The Attractiveness of Integrated Power Generation

On-site integrated power generation is rapidly becoming an attractive option for midstream oil and gas operators. Concerns about grid power accessibility, transmission reliability, and the risk of increasing power costs are encouraging power generation to fulfill on-site demands.

Integrated power generation (IPG) uses existing gas flows at the facility to generate electricity instead of flaring, which is then used to power local O&G production and processing equipment. In addition, generation packages provide usable heat that can also be incorporated into the facility process design to improve operational efficiencies and reduce emissions.

IPG facilities can operate in island mode, completely independent of the power grid, which prevents grid outages from affecting the uptime of the facility. Furthermore, unplanned downtime tends to cause equipment stress due to unexpected start/stop cycling throughout at the site, leading to major maintenance costs over the lifetime of the facility. In addition, time required to commission a new facility can be reduced significantly with on-site generated power, which can be installed in coordination with the project plan, eliminating dependence on utility infrastructure buildout and lengthy right-of-way negotiations.

IPG uses gensets — equipment packages consisting of a driver (typically an engine or turbine) and an electrical generator packaged to use the natural gas that is readily available on-site at a relatively low cost as fuel. This efficient approach eliminates the costs associated with transporting natural gas through a pipeline to a power producer, and in turn sending electricity back to the gas facility.

These solutions should be considered to be integrated from the initial facility planning and construction, or during the expansion of an existing site. In either case, generating power on-site eliminates the need to negotiate or renegotiate existing contracts with power suppliers and reduces the risk associated with grid capacity planning and pricing fluctuations.

Midstream facilities have typically relied on grid power but the extent of this dependence varies from site to site. Either when combining gas-driven compression with auxiliary equipment powered by the grid or when sites use electric-driven compression (completely dependent on the grid), facility uptime is out of the operator’s control and the uncertain nature of the causes of power outages (storms, animal damage, for example) could lead to considerable production losses.

On the other hand, in locations where the grid power is inaccessible, options for developing or expanding existing facilities may be limited. For midstream companies, this can play an important role when competing for contracts: whoever brings products to market in a shorter period becomes the most attractive option for producers. Therefore, an operator that efficiently generates power on-site has a competitive advantage.

Not only is dependence on the power grid a concern, there are other issues with reliance on grid power, particularly in basins and regions that are experiencing high growth. Project timelines may be affected by landowners and regulators. And construction times required for new power lines increase project duration while delaying its start-up.
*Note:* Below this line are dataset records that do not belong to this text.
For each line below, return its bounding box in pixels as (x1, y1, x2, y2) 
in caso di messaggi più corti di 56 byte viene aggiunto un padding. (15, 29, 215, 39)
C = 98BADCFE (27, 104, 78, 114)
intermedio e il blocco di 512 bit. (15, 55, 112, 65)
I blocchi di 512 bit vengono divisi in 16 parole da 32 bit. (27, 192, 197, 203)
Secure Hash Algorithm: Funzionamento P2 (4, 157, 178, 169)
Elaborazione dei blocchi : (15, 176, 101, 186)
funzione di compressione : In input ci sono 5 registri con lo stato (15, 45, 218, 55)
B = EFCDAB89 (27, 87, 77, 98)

A keen assessment must be developed to determine if an IPG is an economical and feasible option for any given facility:

• Generator sizing: based on the expected power requirement, a full review on the equipment load list, sequencing, frequency, voltage, and transformer consideration is needed.
• Fuel gas: electricity can be generated from a wide range of fuels, from flare gas to commercial quality gas, so the available fuel composition and pressure must be considered for the selection of the equipment and process solution.
• Site characteristics: site elevation and ambient temperature play a relevant role in selecting gensets, motors and driven equipment, especially gas turbine driven IPG.
• Facility footprint: the layout of the equipment should be optimized within the overall site design. Provisions can be made for future generation capacity and site expansion.
• Site construction: area classification and required type of foundation would affect equipment selection and installation.
• Standby/emergency and redundant equipment: based on the back-up power required to ensure lesser interruptions of the facility when a genset is out of service for preventive or corrective maintenance.
• Emissions: Compliance with local regulation and/or restrictions is always required.
• Grid connection: is it best to operate in island mode, or should grid interconnectivity and sequencing be considered?
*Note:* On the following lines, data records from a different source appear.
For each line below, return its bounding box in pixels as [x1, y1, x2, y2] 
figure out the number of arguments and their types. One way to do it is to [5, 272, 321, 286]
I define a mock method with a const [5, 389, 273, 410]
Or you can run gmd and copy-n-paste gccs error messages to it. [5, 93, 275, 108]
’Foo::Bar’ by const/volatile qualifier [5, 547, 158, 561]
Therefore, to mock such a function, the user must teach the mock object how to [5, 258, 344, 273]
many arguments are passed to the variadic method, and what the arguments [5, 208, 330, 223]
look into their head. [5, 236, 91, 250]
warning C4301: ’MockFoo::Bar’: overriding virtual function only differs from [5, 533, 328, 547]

There are multiple midstream applications that can benefit from IPGs, including:

• Well pads: production can fluctuate, so the flexibility inherent in modular design is important to accommodate these changes.
• Compressor stations: due to relatively long usable life of a compression station, electricity costs can increase. Integrated power generation savings can be substantial over the long term.
• Gas processing and treating plants: thermal heat is usually required in process and treating facilities and can be provided by a gas engine or turbine used in IPG.

While these benefits are particularly relevant in the midstream segments, they may also apply across other types of applications.
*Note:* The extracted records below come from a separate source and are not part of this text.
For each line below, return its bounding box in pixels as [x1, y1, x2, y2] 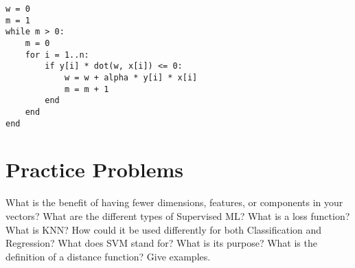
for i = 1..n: [25, 49, 89, 60]
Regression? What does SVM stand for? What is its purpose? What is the [5, 236, 317, 250]
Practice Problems [5, 155, 183, 183]
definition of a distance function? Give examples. [5, 249, 211, 263]
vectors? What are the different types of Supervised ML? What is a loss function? [5, 208, 350, 223]
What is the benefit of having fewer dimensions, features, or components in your [5, 195, 343, 210]
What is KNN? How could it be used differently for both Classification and [5, 222, 322, 236]
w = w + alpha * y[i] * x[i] [64, 72, 198, 82]

Integrated power generation is quickly becoming an attractive option for midstream facilities, removing the concerns operators typically face with grid power accessibility and reliability, and unpredictable power costs. The time to first gas for a new facility can be significantly reduced by eliminating the lead times associated with utility infrastructure expansions.

Finally, today the business models for this kind of solution vary widely, offering economical and operational advantages to the O&G operators, such as: 0% investment, high plant availability and reliability and $/kWh reduction, by enabling them to select the best possible approach for each case, including BOOM, BOOMT, DBOOM, “Take or Pay” or by generated kWh.